The behaviour was quite strange actually, it was not really a smooth growing leap but a very big and abrupt one:
Kapacitor ran since 3 days at about the same level of ram usage but in 5 minutes, completely fill the 32go of ram of the host and went on an out of memory panic error.
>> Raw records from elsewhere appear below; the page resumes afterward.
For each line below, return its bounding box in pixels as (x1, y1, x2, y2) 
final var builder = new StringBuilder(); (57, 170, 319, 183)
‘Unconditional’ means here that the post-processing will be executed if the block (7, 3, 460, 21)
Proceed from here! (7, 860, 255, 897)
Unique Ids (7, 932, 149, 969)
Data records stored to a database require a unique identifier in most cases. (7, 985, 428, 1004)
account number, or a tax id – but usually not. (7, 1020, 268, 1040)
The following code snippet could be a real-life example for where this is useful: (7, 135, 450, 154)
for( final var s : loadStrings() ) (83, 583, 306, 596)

Here are the output of kapacitor stats (myMetricX is just to obfuscate the name of internal custom metrics for privacy purposes) :
kapacitor_stats_ingress.txt kapacitor_stats_general.txt
Syslog doesn't seems to have anything relevant around the beginning of the big leap a part that influx was unable to post anything to Kapacitor:
Aug 20 18:50:40 myHost influxd[18449]: [I] 2017-08-20T16:50:40Z Post http://127.0.0.1:9092/write?consistency=&db=telegraf&precision=ns&rp=realtime: net/http: request canceled (Client.Timeout exceeded while awaiting headers) service=subscriber
Aug 20 18:50:40 myHost influxd[18449]: message repeated 5 times: [ [I] 2017-08-20T16:50:40Z Post http://127.0.0.1:9092/write?consistency=&db=telegraf&precision=ns&rp=realtime: net/http: request canceled (Client.Timeout exceeded while awaiting headers) service=subscriber]
...
...
...
Aug 20 19:12:13 myHost kapacitord[18500]: fatal error: runtime: out of memory
Aug 20 19:12:13 myHost kapacitord[18500]: runtime stack:
Aug 20 19:12:13 myHost kapacitord[18500]: runtime.throw(0x1fd2e7b, 0x16)
Aug 20 19:12:13 myHost kapacitord[18500]: #011/usr/local/go/src/runtime/panic.go:566 +0x95
Aug 20 19:12:13 myHost kapacitord[18500]: runtime.sysMap(0xcc175e0000, 0x100000, 0x456200, 0x2eaa838)
Aug 20 19:12:13 myHost kapacitord[18500]: #011/usr/local/go/src/runtime/mem_linux.go:219 +0x1d0
...
We will investigate if we find a TICK script completely crashing and burning Kapacitor but Kapacitor should be robust about failing TICK script.
Thanks a lot for you work and have a nice day, Albin.
Kapacitor 1.3.0
Happens about once an hour. This is new. Same tick scripts for months. I moved from a AWS t2.small to a t2.medium hoping moving from 2G to 4G would help. What can I post as helpful diagnostics.
I generate about 100 events an hour. I have 24 tick script.
About half are 60 second averaging, the other half 5 minutes.
Systems feeding into telegraf approx 100.
Is there a metric for memory requirements?